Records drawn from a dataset
────────────────────

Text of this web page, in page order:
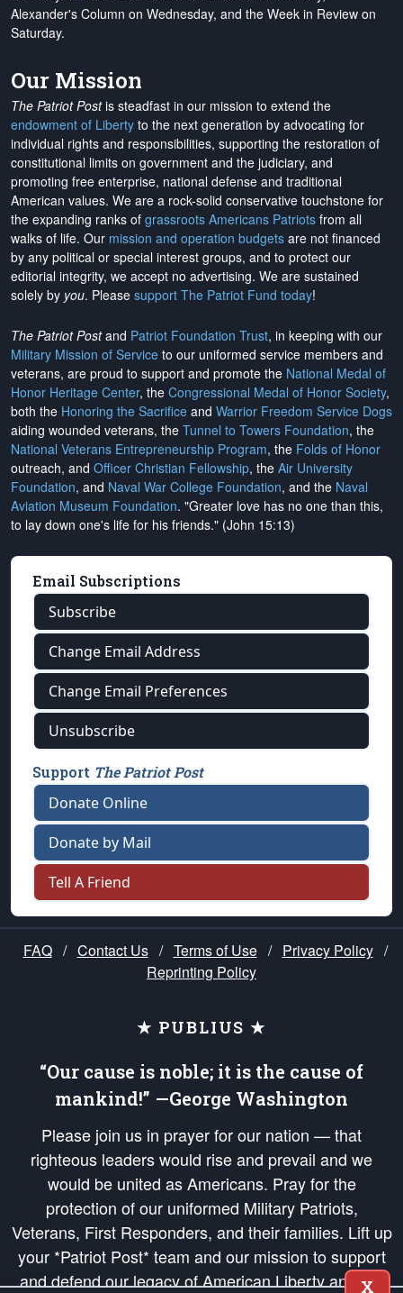
Alexander's Column on Wednesday, and the Week in Review on
Saturday.
Our Mission
The Patriot Postis steadfast in our mission to extend the
endowment of Liberty to the next generation by advocating for
individual rights and responsibilities, supporting the restoration of
constitutional limits on government and the judiciary, and
promoting free enterprise, national defense and traditional
American values. We are a rock-solid conservative touchstone for
the expanding ranks of grassroots Americans Patriots from all
walks of life. Our mission and operation budgets are not financed
by any political or special interest groups, and to protect our
editorial integrity, we accept no advertising. We are sustained
solely by you. Please support The Patriot Fund today!
The Patriot Postand Patriot Foundation Trust, in keeping with our
Military Mission of Service to our uniformed service members and
veterans, are proud to support and promote the National Medal of
Honor Heritage Center, the Congressional Medal of Honor Society,
both the Honoring the Sacrifice and Warrior Freedom Service Dogs
aiding wounded veterans, the Tunnel to Towers Foundation, the
National Veterans Entrepreneurship Program, the Folds of Honor
outreach, and Officer Christian Fellowship, the Air University
Foundation, and Naval War College Foundation, and the Naval
Aviation Museum Foundation. "Greater love has no one than this,
to lay down one's life for his friends." (John 15:13)
Email Subscriptions
Subscribe
Change Email Address
Change Email Preferences
Unsubscribe
Support The Patriot Post
Donate Online
Donate by Mail
Tell A Friend
FAQ / Contact Us / Terms of Use / Privacy Policy /
Reprinting Policy
★ PUBLIUS ★
“Our cause is noble; it is the cause of
mankind!” —George Washington
Please join us in prayer for our nation — that
righteous leaders would rise and prevail and we
would be united as Americans. Pray for the
protection of our uniformed Military Patriots,
Veterans, First Responders, and their families. Lift up
your *Patriot Post* team and our mission to support
and defend our legacy of American Liberty and our
X
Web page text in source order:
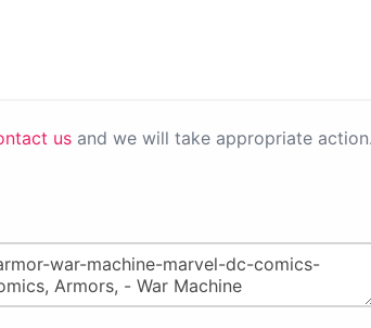
us and we will take appropriate action.
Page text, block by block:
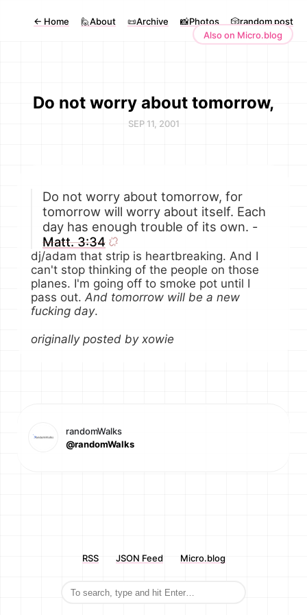
← Home 🙋About 📜Archive 📸Photos
🎲random post
Also on Micro.blog
Do not worry about tomorrow,
SEP 11, 2001
Do not worry about tomorrow, for
tomorrow will worry about itself. Each
day has enough trouble of its own. -
Matt. 3:34
dj/adam that strip is heartbreaking. And I
can't stop thinking of the people on those
planes. I'm going off to smoke pot until I
pass out. And tomorrow will be a new
fucking day.
originally posted by xowie
randomWalks
@randomWalks
RSS JSON Feed Micro.blog
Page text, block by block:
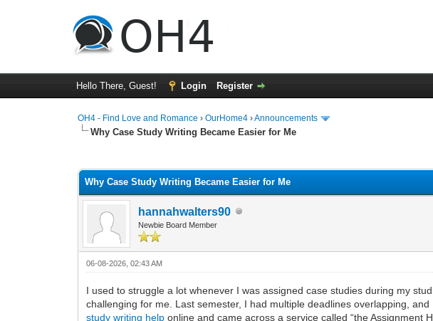
Hello There, Guest! Login Register
OH4 - Find Love and Romance ›OurHome4 ›Announcements
Why Case Study Writing Became Easier for Me
Why Case Study Writing Became Easier for Me
hannahwalters90
Newbie Board Member
06-08-2026, 02:43 AM
I used to struggle a lot whenever I was assigned case studies during my
challenging for me. Last semester, I had multiple deadlines overlapping,
study writing help online and came across a service called “the Assignment
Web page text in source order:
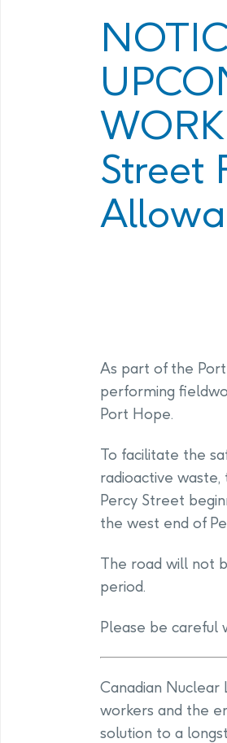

────────────────────

TASK BRIEF: Given the records above, return the lines starting at the one that holds "FAQ / Contact" and ending at the one that holds "Hello There, Guest! Login Register", exactly, and nothing besides; leave every picture out.

EXERCISE ANSWER:
FAQ / Contact Us / Terms of Use / Privacy Policy /
Reprinting Policy
★ PUBLIUS ★
“Our cause is noble; it is the cause of
mankind!” —George Washington
Please join us in prayer for our nation — that
righteous leaders would rise and prevail and we
would be united as Americans. Pray for the
protection of our uniformed Military Patriots,
Veterans, First Responders, and their families. Lift up
your *Patriot Post* team and our mission to support
and defend our legacy of American Liberty and our
X
Web page text in source order:
us and we will take appropriate action.
Page text, block by block:
← Home 🙋About 📜Archive 📸Photos
🎲random post
Also on Micro.blog
Do not worry about tomorrow,
SEP 11, 2001
Do not worry about tomorrow, for
tomorrow will worry about itself. Each
day has enough trouble of its own. -
Matt. 3:34
dj/adam that strip is heartbreaking. And I
can't stop thinking of the people on those
planes. I'm going off to smoke pot until I
pass out. And tomorrow will be a new
fucking day.
originally posted by xowie
randomWalks
@randomWalks
RSS JSON Feed Micro.blog
Page text, block by block:
Hello There, Guest! Login Register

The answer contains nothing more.